Sunday, March 23, 2014

the Tbilisi metro


The Tbilisi metro, the remnants of the glories of the old Soviet empire, though the superficial symbols, like brass Lenin or Stalin heads, had long ago been removed and replaced by the more Georgian symbols of roses and crosses. Everything else seems untouched, with cracks in the walls and peeling paint where there still is paint. Advertisements are occasionally plastered onto the walls, but even those look ancient, as though they were from ages past - the hieroglyphic marketings of a proto-Georgia. The escalators continue in fine working order, steep and fast as in any Soviet built metro, the extremities of these two dimensions almost able to be compared to an amusement park ride by uninitiated Westerners. I've heard it's improved a whole lot since the 90's, when trains would stop working mid trip and the lights would unexpectedly go off, but those days are over.

As I descend, I watch the crowds of people who had just got off one train, and hope that my train will be soon - but not too soon. The scheduling of the trains seems bizarre and random, sometimes during rush hour I have to wait for over five minutes to get on a train that is bursting at its seams with passengers, and at non-peak hours, I wait for only two minutes and step onto an empty car. Like in most things in Georgia, planning is always an afterthought.

While I go down, watching the people pass me going up, they all watch me as well. All eyes to the local non-Georgian, like in a zoo, it becomes impossible to feel ignored or one of them or - blessedly - invisible. As soon as you step past the turnstiles of the metro, wearing anything but black, you become as though stuck in a concrete cage, iron bars on one side and open sky, everyone watching you because you are different, waiting for you to do something unexpected, to rap, to sing, to dance, to do something that they could talk to their friends about. To do something.

The isolation of a zoo. 

I step off the escalator, putting those thoughts aside and I move onto the platform, always in a slight hurry, praying that the train would be soon.
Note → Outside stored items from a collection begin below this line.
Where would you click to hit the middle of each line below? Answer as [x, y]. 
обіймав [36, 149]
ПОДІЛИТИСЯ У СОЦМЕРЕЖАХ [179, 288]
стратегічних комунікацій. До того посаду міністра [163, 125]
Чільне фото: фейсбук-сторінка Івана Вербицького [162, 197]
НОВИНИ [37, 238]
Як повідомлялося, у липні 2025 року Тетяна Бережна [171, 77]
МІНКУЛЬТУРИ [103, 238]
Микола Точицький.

I look up at the digital clock. 10 seconds. Good, it will be here shortly. No - I forget - the clock counts up. It lets you know just how soon you had missed it. It doesn't let you know when the next train will come, because, a voice in the back of my head reminds me, perhaps no one knows that answer. No engineer, no conductor, no one knows. A schedule is a myth perpetrated by societies of decadence and sin. Relax man, it comes when it comes.

And it comes. And the people squeeze on, no room to move, like being wrapped in swaddling clothes, except these swaddling clothes are made of people not cloth, sweating, smelling people, many of whom maybe don't have gas or water at their homes, some of starving children, or thieving children, trying to survive reptilian drugs that savage across the skin. It's life. At least my gas clicked back on yesterday and I got a shower, but after the metro, or the bus, or a marshrutka, I often question the utility of my showers.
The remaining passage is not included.